Wendy Starland sued Fusari back in 2010, claiming that he contracted with her to find and develop the "Strokes Girl" - i.e. an under-25 female equivalent to the lead singer of The Strokes, Julian Casablancas.

Fusari was in search of someone edgy, bold, confident and charismatic, that "you can't take your eyes off of," according to the complaint.

Starland said Fusari told her that the two of them would write songs for the singer, produce an album, and then use his team to "shop it around" to record labels and publishers.

"And if we can get her a deal, any revenues that result from that artist project will be split 50/50 between us," Fusari said, according to Starland's testimony.

Starland said she upheld her end of the bargain when she brought Gaga, still going then by her birth name Stefani Germanotta, to Fusari.

She sued when her share of the profits never materialized.

After a week-long trial in November 2014, a Newark federal jury ruled for Starland.

The jury awarded Starland half of $10,816,000 and half of the $590,112 paid to Fusari's business manager, Sandy Linzer, an amount that totals more than $5.7 million.
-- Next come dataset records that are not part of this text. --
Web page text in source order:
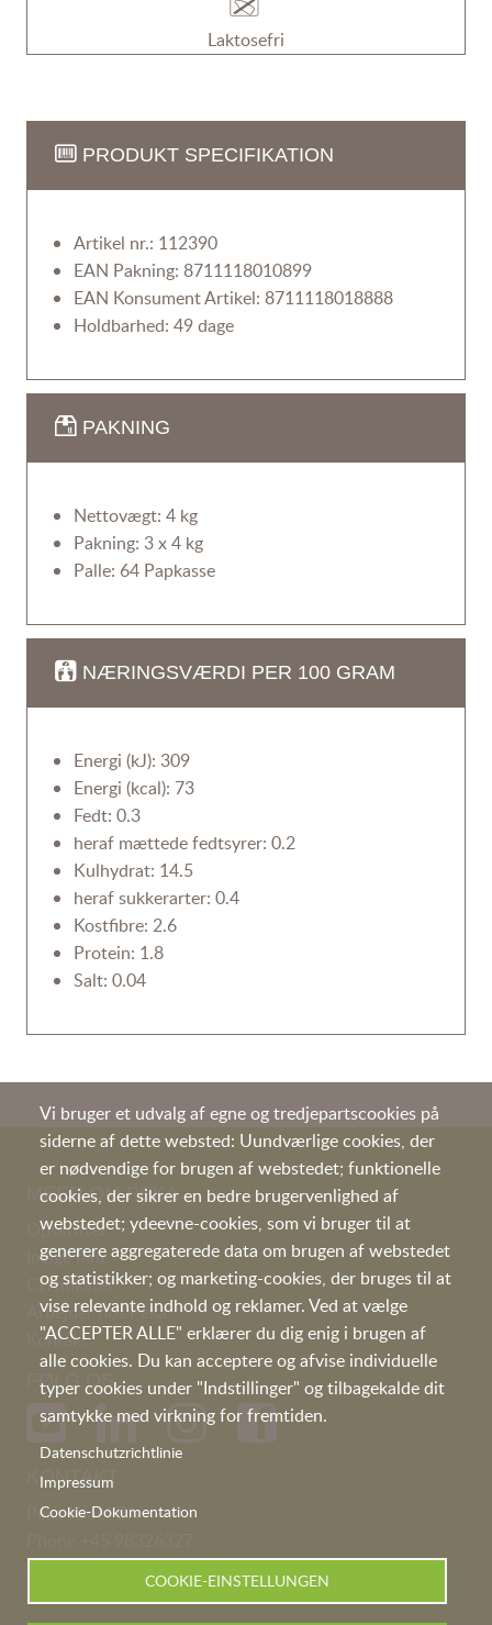
Laktosefri
PRODUKT SPECIFIKATION
Artikel nr.: 112390
EAN Pakning: 8711118010899
EAN Konsument Artikel: 8711118018888
Holdbarhed: 49 dage
PAKNING
Nettovægt: 4 kg
Pakning: 3 x 4 kg
Palle: 64 Papkasse
NÆRINGSVÆRDI PER 100 GRAM
Energi (kJ): 309
Energi (kcal): 73
Fedt: 0.3
heraf mættede fedtsyrer: 0.2
Kulhydrat: 14.5
heraf sukkerarter: 0.4
Kostfibre: 2.6
Protein: 1.8
Salt: 0.04
Vi bruger et udvalg af egne og tredjepartscookies på
siderne af dette websted: Uundværlige cookies, der
er nødvendige for brugen af webstedet; funktionelle
cookies, der sikrer en bedre brugervenlighed af
webstedet; ydeevne-cookies, som vi bruger til at
generere aggregaterede data om brugen af webstedet
og statistikker; og marketing-cookies, der bruges til at
vise relevante indhold og reklamer. Ved at vælge
"ACCEPTER ALLE" erklærer du dig enig i brugen af
alle cookies. Du kan acceptere og afvise individuelle
typer cookies under "Indstillinger" og tilbagekalde dit
samtykke med virkning for fremtiden.
Datenschutzrichtlinie
Impressum
Cookie-Dokumentation
COOKIE-EINSTELLUNGEN
MEER OM PEKA
Opskrifter
mage film
Certifikater
Arbejder hos Peka
Kontakt
FØLG OS
KONTAKT
Peka Kroef B.V
denmark@pekakroef.com
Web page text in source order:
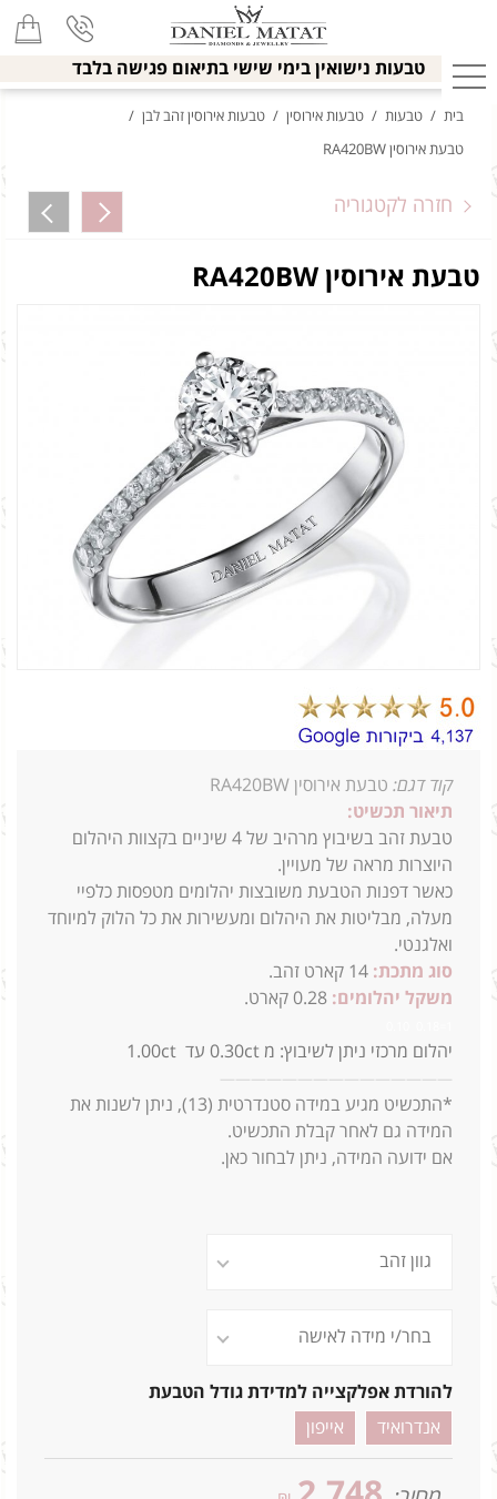
טבעות נישואין בימי שישי בתיאום פגישה בלבד
בית / טבעות / טבעות אירוסין / טבעות אירוסין זהב לבן /
טבעת אירוסין RA420BW
חזרה לקטגוריה
טבעת אירוסין RA420BW
קוד דגם: טבעת אירוסין RA420BW
תיאור תכשיט:
טבעת זהב בשיבוץ מרהיב של 4 שיניים בקצוות היהלום
היוצרות מראה של מעויין.
כאשר דפנות הטבעת משובצות יהלומים מטפסות כלפיי
מעלה, מבליטות את היהלום ומעשירות את כל הלוק למיוחד
ואלגנטי.
סוג מתכת: 14 קארט זהב.
משקל יהלומים:
יהלום מרכזי ניתן לשיבוץ: מ 0.30ct עד 1.00ct
—
—
—
—
—
—
—
—
—
—
—
—
—
—
—
*התכשיט מגיע במידה סטנדרטית (13),
ניתן לשנות את
המידה גם לאחר קבלת התכשיט.
אם ידועה המידה, ניתן לבחור כאן.
להורדת אפלקצייה למדידת גודל הטבעת
אנדרואיד
אייפון
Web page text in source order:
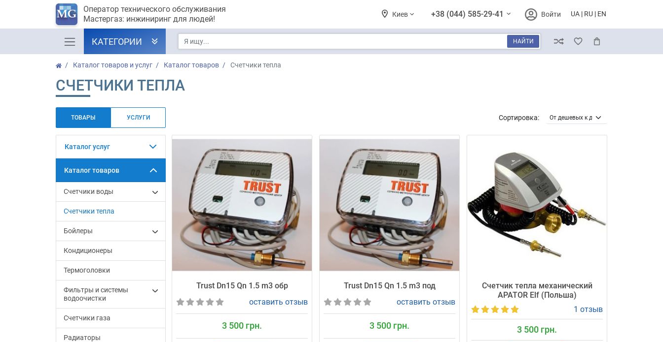
Оператор технического обслуживания
Мастергаз: инжиниринг для людей!
Киев +38 (044) 585-29-41 Войти UA RU EN
КАТЕГОРИИ НАЙТИ СравнениеИзбранноеКорзина
Каталог товаров и услуг Каталог товаров Счетчики тепла
СЧЕТЧИКИ ТЕПЛА
ТОВАРЫ УСЛУГИ
Каталог услуг
Каталог товаров
Счетчики воды
Счетчики тепла
Бойлеры
Кондиционеры
Термоголовки
Фильтры и системы
водоочистки
Счетчики газа
Радиаторы
Сортировка:
Trust Dn15 Qn 1.5 m3 обр
оставить отзыв
3 500 грн.
Trust Dn15 Qn 1.5 m3 под
оставить отзыв
3 500 грн.
Счетчик тепла механический
APATOR Elf (Польша)
1 отзыв
3 500 грн.
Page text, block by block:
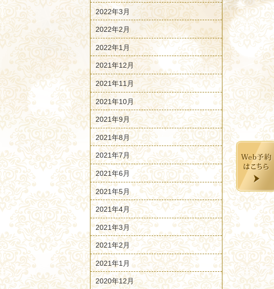
2022年3月
2022年2月
2022年1月
2021年12月
2021年11月
2021年10月
2021年9月
2021年8月
2021年7月
2021年6月
2021年5月
2021年4月
2021年3月
2021年2月
2021年1月
2020年12月
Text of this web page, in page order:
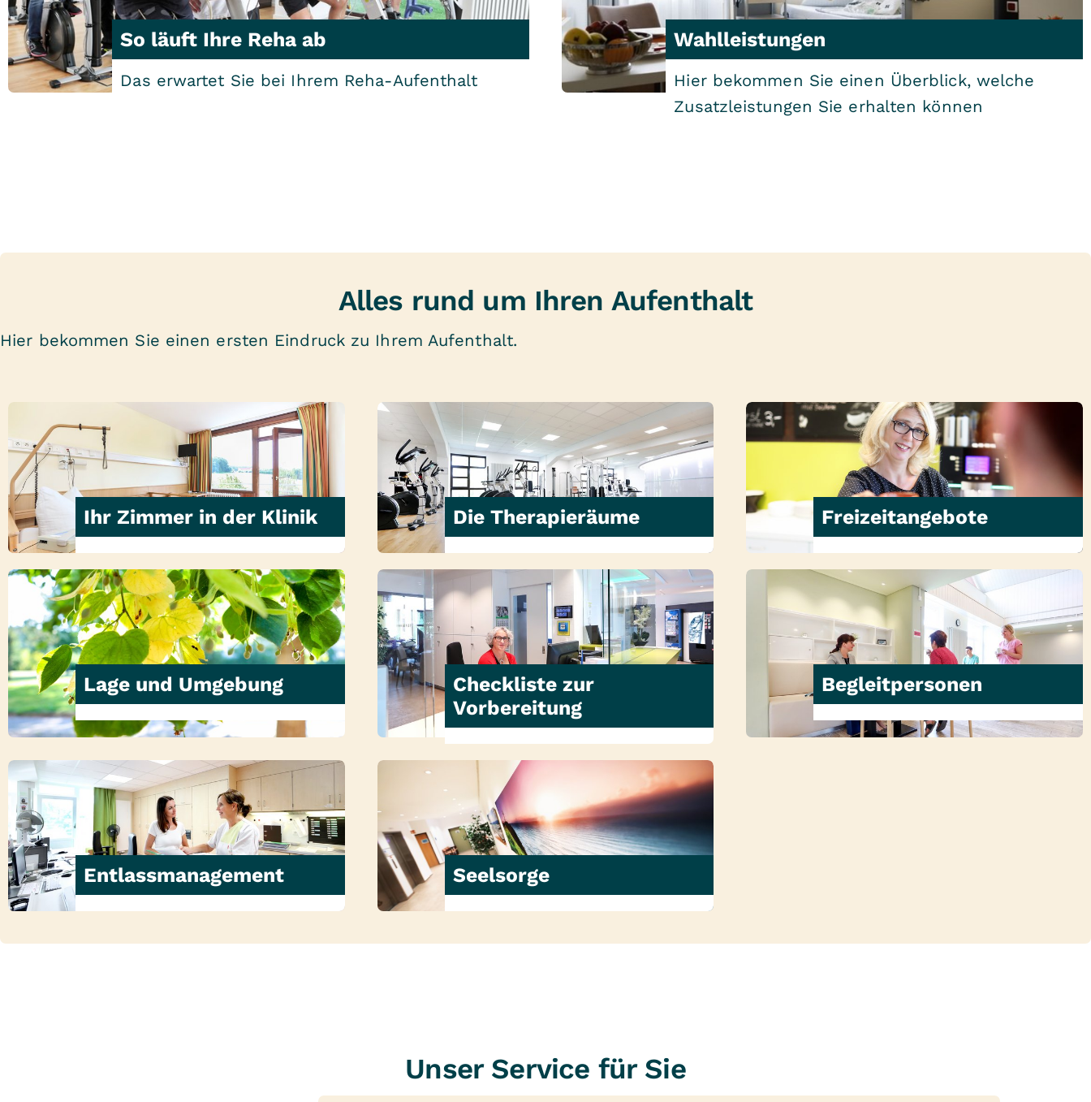
So läuft Ihre Reha ab
Das erwartet Sie bei Ihrem Reha-Aufenthalt
Wahlleistungen
Hier bekommen Sie einen Überblick, welche
Zusatzleistungen Sie erhalten können
Alles rund um Ihren Aufenthalt
Hier bekommen Sie einen ersten Eindruck zu Ihrem Aufenthalt.
Ihr Zimmer in der Klinik Die Therapieräume Freizeitangebote
Lage und Umgebung
Checkliste zur
Vorbereitung
Begleitpersonen
Entlassmanagement Seelsorge
Unser Service für Sie
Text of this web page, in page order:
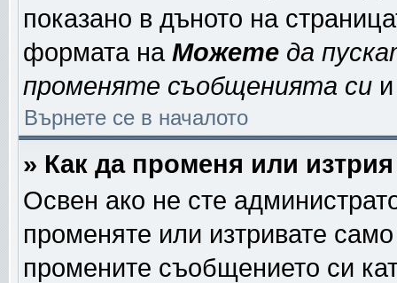
показано в дъното на
формата на Можете да
променяте съобщенията си
Върнете се в началото
» Как да променя или
Освен ако не сте
променяте или изтривате
промените съобщението си
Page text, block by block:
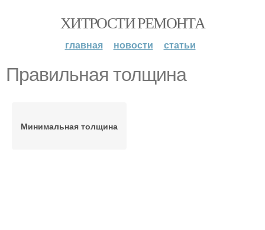
ХИТРОСТИ РЕМОНТА
главная новости статьи
Правильная толщина
Минимальная толщина
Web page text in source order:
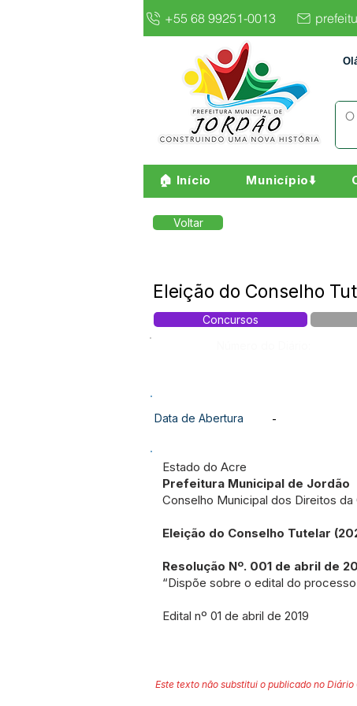
+55 68 99251-0013
🏠 Início Município⬇️
Voltar
Eleição do Conselho
Concursos
Data de Abertura -
Estado do Acre
Prefeitura Municipal de Jordão
Conselho Municipal dos Direitos
Eleição do Conselho Tutelar
Resolução Nº. 001 de abril de
“Dispõe sobre o edital do
Edital nº 01 de abril de 2019
Este texto não substitui o publicado no
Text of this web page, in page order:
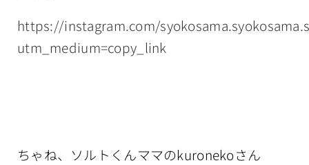
https://instagram.com/
utm_medium=copy_link
ちゃね、ソルトくんママのkuronekoさん
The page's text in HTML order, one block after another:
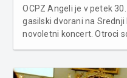
OCPZ Angeli je v petek
gasilski dvorani na
novoletni koncert. Otroci
Urška Žižek in Jure Jurin...
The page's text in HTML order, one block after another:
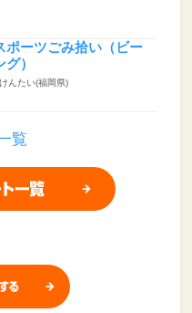
ポーツごみ拾い（ビー
）
んたい(福岡県)
覧
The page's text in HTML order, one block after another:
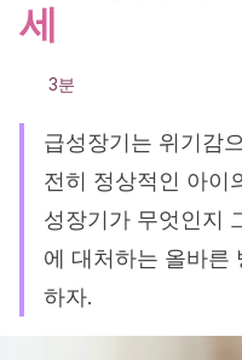
세
3분
급성장기는 위기감
전히 정상적인 아이
성장기가 무엇인지
에 대처하는 올바른
하자.
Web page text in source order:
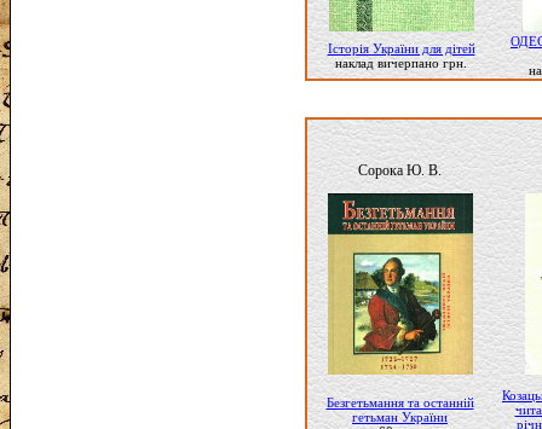
Історія України для дітей
наклад вичерпано грн.
Сорока Ю. В.
Безгетьмання та останній
гетьман України
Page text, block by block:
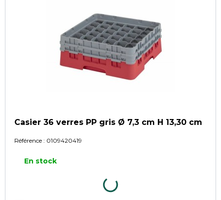
Casier 36 verres PP gris Ø 7,3 cm H 13,30 cm
Référence : 0109420419
En stock
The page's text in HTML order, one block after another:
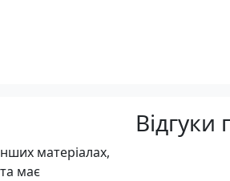
матеріалах,
має
Відгуки
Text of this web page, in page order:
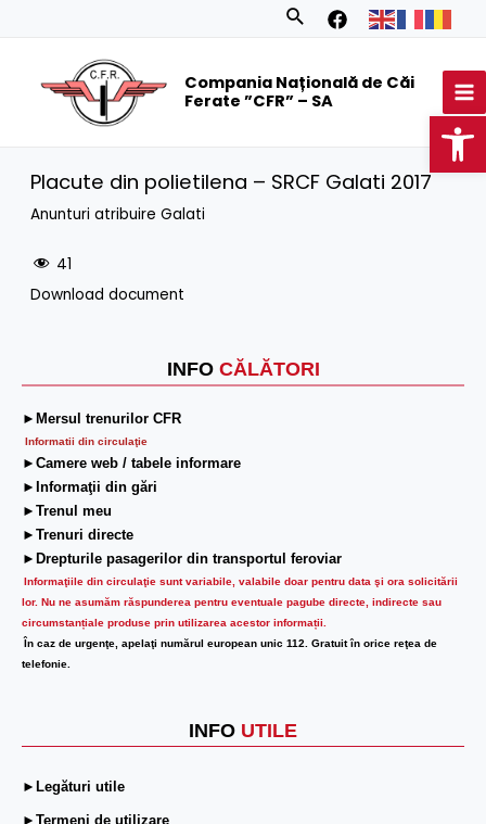
Search
Compania Națională de Căi
Ferate ”CFR” – SA
INFO CĂLĂTORI
►Mersul trenurilor CFR
Informatii din circulaţie
►Camere web / tabele informare
►Informaţii din gări
►Trenul meu
►Trenuri directe
►Drepturile pasagerilor din transportul feroviar
Informaţiile din circulaţie sunt variabile, valabile doar pentru data şi ora solicitării
lor. Nu ne asumăm răspunderea pentru eventuale pagube directe, indirecte sau
circumstanțiale produse prin utilizarea acestor informații.
În caz de urgenţe, apelaţi numărul european unic 112. Gratuit în orice reţea de
telefonie.
INFO UTILE
►Legături utile
►Termeni de utilizare
Placute din polietilena – SRCF Galati 2017
Anunturi atribuire Galati
41
Download document

As for future revenue reaped from the "artist project," the jury said Starland deserves a fixed, one-time amount of $900,000 of the $1.8 million Fusari, or any of his companies, receives in record or merchandizing royalties over the next nine years.

Starland also won from the jury 50 percent of any future amounts Fusari, or any of his companies, receives from all other entities, including Interscope; Sony; American Society of Composers, Authors and Publishers (ASCAP); and the now defunct EMI recording company.

On Feb. 4, U.S. District Judge Jose Linares denied Fusari's motion for remittitur and granted

Starland partial final judgment, finding the jury's verdict neither "excessive" nor "shocking."

The court brushed aside the claim that the $900,000 in royalties should be a future award.

"Plaintiff however argues that defendant had a choice to receive the relevant money in one lump sum or to have it paid over time and chose to have the money paid over time, therefore depriving the plaintiff of receiving her share now," the unpublished ruling states. "Plaintiff argues she should not be harmed by defendants' choice of payment. The court agrees and therefore the $900,000 sum shall be included in the judgment."

The court also tossed aside Fusari's claim that 95 percent of the $590,112 paid to Linzer covered litigation expenses and should be subtracted, leaving Starland $14,753, the ruling states.

"The jury found that none of the $590,112 was paid to Sandy Linzer in connection with the Germanotta litigation," Linares wrote.

The judge later added: "The jury could reasonably have found, as it did, that the total $10,816,000 defendant received should be split 50/50 without any deductions for any music production that the defendant did without the plaintiff related to Germanotta. Based on the evidence presented, the jury could also reasonably find that just as plaintiff's expenses in her search for the 'Strokes Girl' were never reimbursed, any expenses that defendant incurred were not subject to deduction."

Breach of contract alone is not the type of wrongful act or fraud that would warrant the imposition of a constructive trust, according to the ruling.